§ **Task prompt**: Under this line are records; the part from the line containing "docker-compose up -d [38, 30]" through the line containing "дистриььютеров, а у" should be repeated exactly. Please exclude pictures.

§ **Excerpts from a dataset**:
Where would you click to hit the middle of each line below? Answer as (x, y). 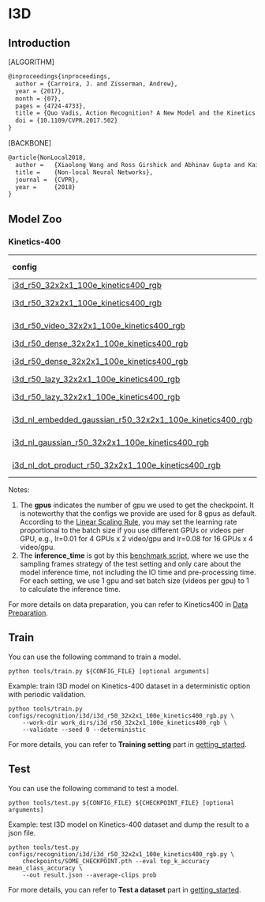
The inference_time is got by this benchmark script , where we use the (134, 555)
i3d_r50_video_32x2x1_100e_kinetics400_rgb (99, 325)
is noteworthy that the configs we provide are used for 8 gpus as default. (138, 513)
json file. (22, 832)
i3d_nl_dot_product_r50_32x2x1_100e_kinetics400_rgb (116, 465)
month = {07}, (38, 99)
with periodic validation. (47, 694)
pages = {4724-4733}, (51, 106)
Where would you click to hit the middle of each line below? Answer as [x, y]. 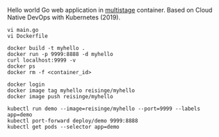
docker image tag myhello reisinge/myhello [71, 91]
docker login [26, 84]
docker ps [22, 66]
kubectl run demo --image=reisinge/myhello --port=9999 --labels [104, 109]
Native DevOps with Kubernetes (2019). [64, 17]
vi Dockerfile [28, 36]
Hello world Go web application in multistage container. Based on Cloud [110, 10]
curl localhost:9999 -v [42, 60]
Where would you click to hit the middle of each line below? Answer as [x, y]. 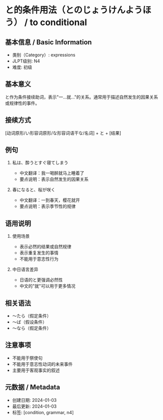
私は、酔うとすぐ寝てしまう [40, 162]
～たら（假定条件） [32, 316]
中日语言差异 [25, 269]
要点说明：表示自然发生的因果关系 [54, 179]
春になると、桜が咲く [34, 190]
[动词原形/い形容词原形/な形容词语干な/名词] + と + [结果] [63, 133]
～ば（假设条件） [29, 322]
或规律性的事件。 [22, 103]
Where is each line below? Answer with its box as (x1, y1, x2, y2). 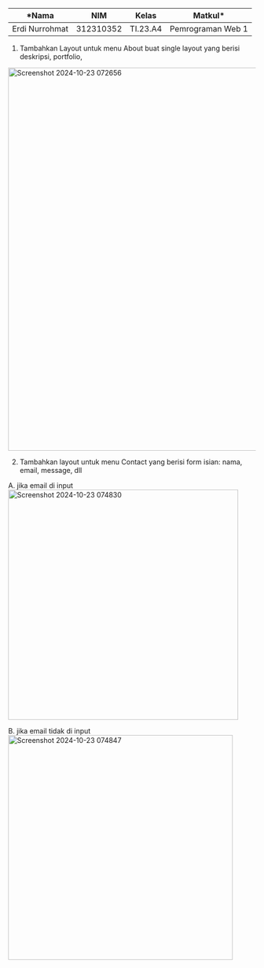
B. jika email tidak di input (8, 726, 91, 735)
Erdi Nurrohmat (12, 24, 69, 34)
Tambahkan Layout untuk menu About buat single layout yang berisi (19, 43, 240, 53)
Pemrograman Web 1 (169, 24, 249, 34)
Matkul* (192, 10, 225, 20)
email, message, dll (19, 466, 82, 475)
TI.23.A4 (129, 24, 163, 34)
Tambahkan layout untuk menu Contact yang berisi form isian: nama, (19, 457, 243, 467)
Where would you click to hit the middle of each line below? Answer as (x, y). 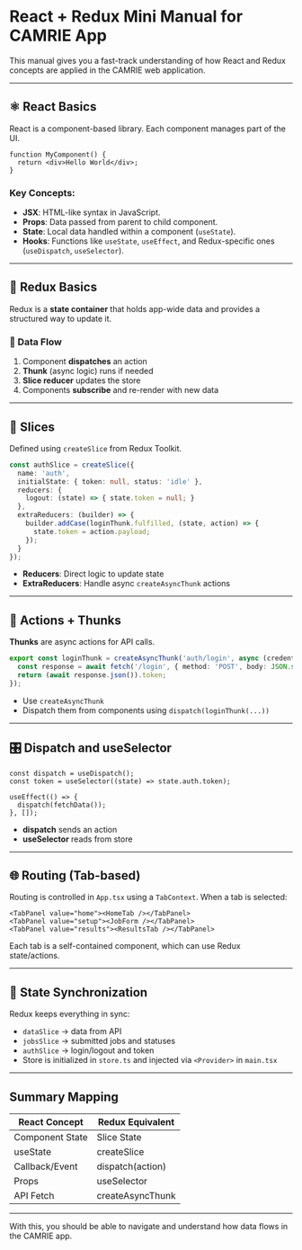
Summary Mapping (64, 1097)
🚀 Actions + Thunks (65, 620)
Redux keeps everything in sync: (70, 1014)
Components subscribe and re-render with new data (120, 390)
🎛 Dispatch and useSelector (91, 748)
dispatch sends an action (70, 829)
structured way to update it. (61, 318)
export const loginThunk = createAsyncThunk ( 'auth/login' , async (134, 658)
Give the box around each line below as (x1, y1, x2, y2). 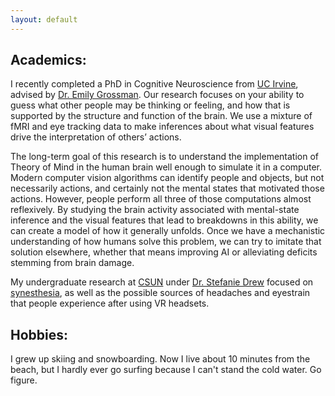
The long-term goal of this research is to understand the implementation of (10, 151, 320, 163)
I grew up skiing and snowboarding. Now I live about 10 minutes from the (10, 353, 311, 365)
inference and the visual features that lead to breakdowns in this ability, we (10, 214, 319, 226)
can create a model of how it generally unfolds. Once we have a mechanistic (10, 225, 326, 237)
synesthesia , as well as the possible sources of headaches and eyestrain (10, 287, 311, 299)
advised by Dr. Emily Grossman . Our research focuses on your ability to (10, 89, 305, 101)
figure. (10, 374, 38, 386)
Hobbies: (10, 326, 69, 343)
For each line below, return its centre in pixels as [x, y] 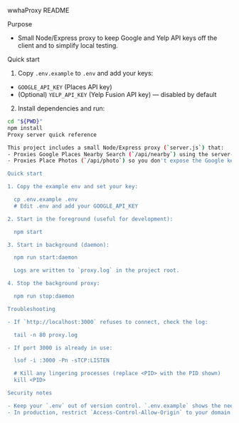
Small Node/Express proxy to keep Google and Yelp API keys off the [117, 38]
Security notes [30, 393]
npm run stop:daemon [44, 296]
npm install [25, 128]
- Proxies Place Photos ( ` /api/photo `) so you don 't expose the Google [116, 161]
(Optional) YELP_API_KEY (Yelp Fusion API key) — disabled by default [117, 95]
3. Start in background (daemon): [59, 245]
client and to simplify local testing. [68, 45]
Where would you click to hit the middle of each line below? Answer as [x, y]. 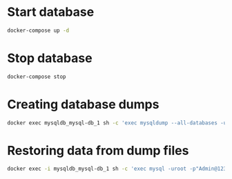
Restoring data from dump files [98, 150]
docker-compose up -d [38, 30]
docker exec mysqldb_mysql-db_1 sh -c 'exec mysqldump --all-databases [112, 123]
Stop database [50, 58]
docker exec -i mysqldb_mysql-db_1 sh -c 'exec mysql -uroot [97, 169]
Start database [51, 12]
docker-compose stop [37, 77]
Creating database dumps [83, 104]
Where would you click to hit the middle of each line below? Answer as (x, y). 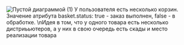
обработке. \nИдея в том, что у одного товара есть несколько (87, 22)
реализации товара (31, 35)
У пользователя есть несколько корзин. (126, 9)
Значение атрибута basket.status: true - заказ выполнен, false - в (91, 16)
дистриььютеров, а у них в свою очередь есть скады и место (87, 29)
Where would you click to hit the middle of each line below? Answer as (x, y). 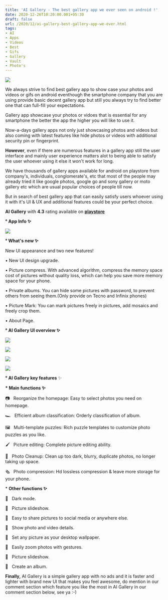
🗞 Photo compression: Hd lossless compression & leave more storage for (83, 472)
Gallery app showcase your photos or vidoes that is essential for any (76, 115)
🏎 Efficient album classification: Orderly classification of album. (73, 416)
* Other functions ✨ (26, 489)
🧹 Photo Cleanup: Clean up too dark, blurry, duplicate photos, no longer (80, 456)
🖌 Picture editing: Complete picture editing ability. (58, 445)
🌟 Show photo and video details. (40, 528)
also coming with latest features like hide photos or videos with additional (81, 135)
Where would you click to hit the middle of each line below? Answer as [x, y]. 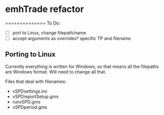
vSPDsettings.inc [30, 91]
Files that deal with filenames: [36, 81]
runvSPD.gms [26, 101]
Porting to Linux [30, 54]
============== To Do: [33, 23]
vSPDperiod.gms [30, 107]
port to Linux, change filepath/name [49, 32]
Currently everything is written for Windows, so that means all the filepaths [82, 66]
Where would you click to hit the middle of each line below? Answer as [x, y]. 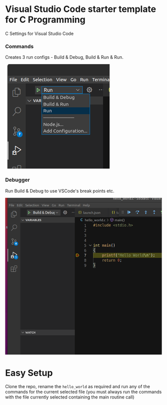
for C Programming [45, 20]
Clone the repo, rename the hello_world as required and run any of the [78, 387]
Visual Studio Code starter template [81, 9]
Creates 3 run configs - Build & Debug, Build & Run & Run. [64, 57]
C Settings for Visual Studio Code [39, 33]
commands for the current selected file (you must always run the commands [83, 392]
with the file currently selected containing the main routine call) [70, 397]
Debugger [18, 180]
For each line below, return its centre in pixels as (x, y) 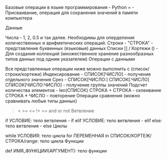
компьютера (19, 18)
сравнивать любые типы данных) (41, 101)
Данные (14, 28)
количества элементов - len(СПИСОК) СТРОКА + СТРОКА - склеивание (83, 90)
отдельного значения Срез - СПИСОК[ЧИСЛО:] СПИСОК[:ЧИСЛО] (77, 79)
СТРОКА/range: (22, 141)
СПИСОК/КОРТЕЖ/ (131, 136)
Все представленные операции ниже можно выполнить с (68, 69)
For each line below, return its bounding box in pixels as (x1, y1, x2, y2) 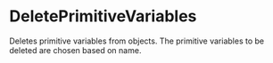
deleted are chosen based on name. (9, 44, 142, 55)
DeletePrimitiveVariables (9, 6, 197, 27)
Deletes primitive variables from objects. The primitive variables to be (9, 35, 265, 46)
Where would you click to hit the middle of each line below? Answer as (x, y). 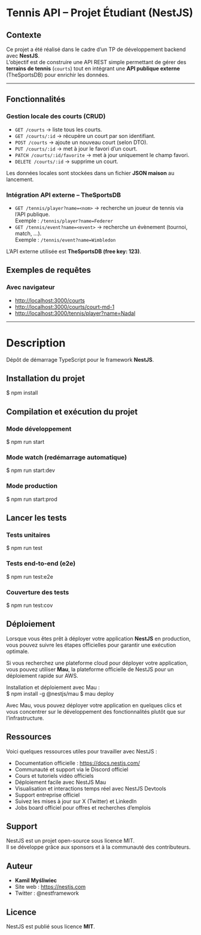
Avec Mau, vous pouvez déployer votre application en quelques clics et (94, 705)
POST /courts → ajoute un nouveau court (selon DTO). (81, 142)
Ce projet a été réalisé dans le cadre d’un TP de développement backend (96, 49)
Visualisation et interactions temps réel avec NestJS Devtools (90, 788)
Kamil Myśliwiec (36, 880)
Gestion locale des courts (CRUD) (56, 116)
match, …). (28, 233)
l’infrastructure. (25, 718)
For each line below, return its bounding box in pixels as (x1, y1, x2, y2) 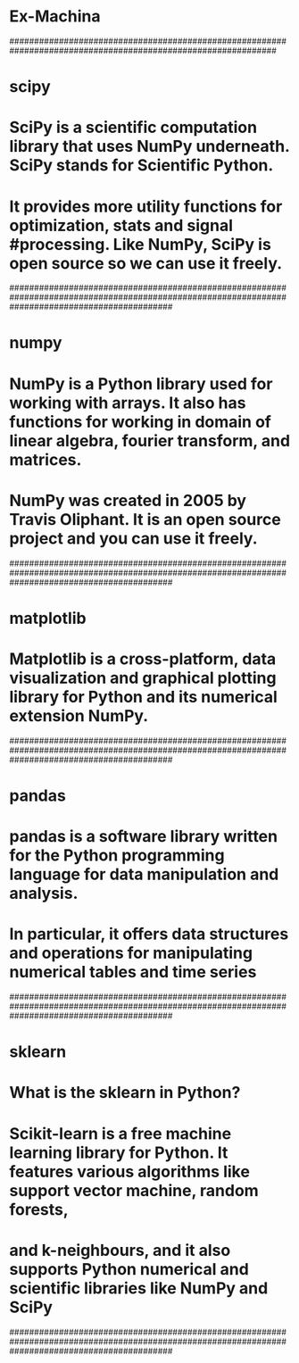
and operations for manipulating (9, 943, 253, 963)
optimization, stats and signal (9, 215, 234, 236)
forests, (9, 1199, 69, 1219)
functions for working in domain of (9, 411, 272, 432)
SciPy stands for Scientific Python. (9, 155, 274, 176)
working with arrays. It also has (9, 393, 246, 412)
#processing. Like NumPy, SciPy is (9, 234, 272, 254)
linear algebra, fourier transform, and (9, 430, 291, 451)
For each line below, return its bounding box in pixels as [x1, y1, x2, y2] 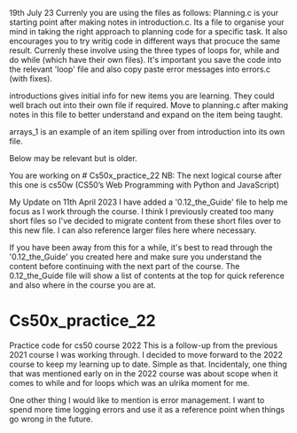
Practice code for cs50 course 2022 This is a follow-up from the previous [9, 340, 277, 351]
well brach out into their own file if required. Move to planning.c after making [9, 100, 289, 110]
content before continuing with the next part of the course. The [9, 261, 240, 271]
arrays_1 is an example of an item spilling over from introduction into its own [9, 127, 285, 136]
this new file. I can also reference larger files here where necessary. [9, 225, 257, 236]
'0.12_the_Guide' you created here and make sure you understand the [9, 251, 262, 262]
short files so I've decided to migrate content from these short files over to [9, 216, 281, 226]
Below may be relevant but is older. [9, 153, 137, 163]
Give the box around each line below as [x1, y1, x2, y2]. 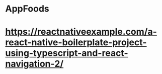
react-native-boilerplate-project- [5, 37, 147, 48]
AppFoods [5, 3, 49, 15]
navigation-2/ [5, 58, 64, 69]
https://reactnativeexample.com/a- [5, 26, 157, 38]
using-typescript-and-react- [5, 47, 128, 59]
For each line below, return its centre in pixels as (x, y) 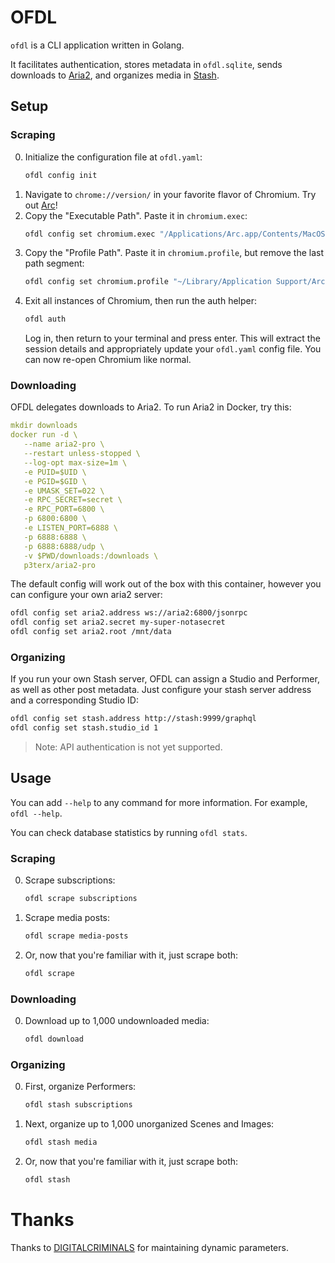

§ **Output of the task**:
docker-compose up -d [38, 30]
docker exec mysqldb_mysql-db_1 sh -c 'exec mysqldump --all-databases [112, 123]
Stop database [50, 58]
docker exec -i mysqldb_mysql-db_1 sh -c 'exec mysql -uroot [97, 169]
Start database [51, 12]
docker-compose stop [37, 77]
Creating database dumps [83, 104]
Where would you click to hit the middle of each line below? Answer as (x, y). 
обработке. \nИдея в том, что у одного товара есть несколько (87, 22)
реализации товара (31, 35)
У пользователя есть несколько корзин. (126, 9)
Значение атрибута basket.status: true - заказ выполнен, false - в (91, 16)
дистриььютеров, а у них в свою очередь есть скады и место (87, 29)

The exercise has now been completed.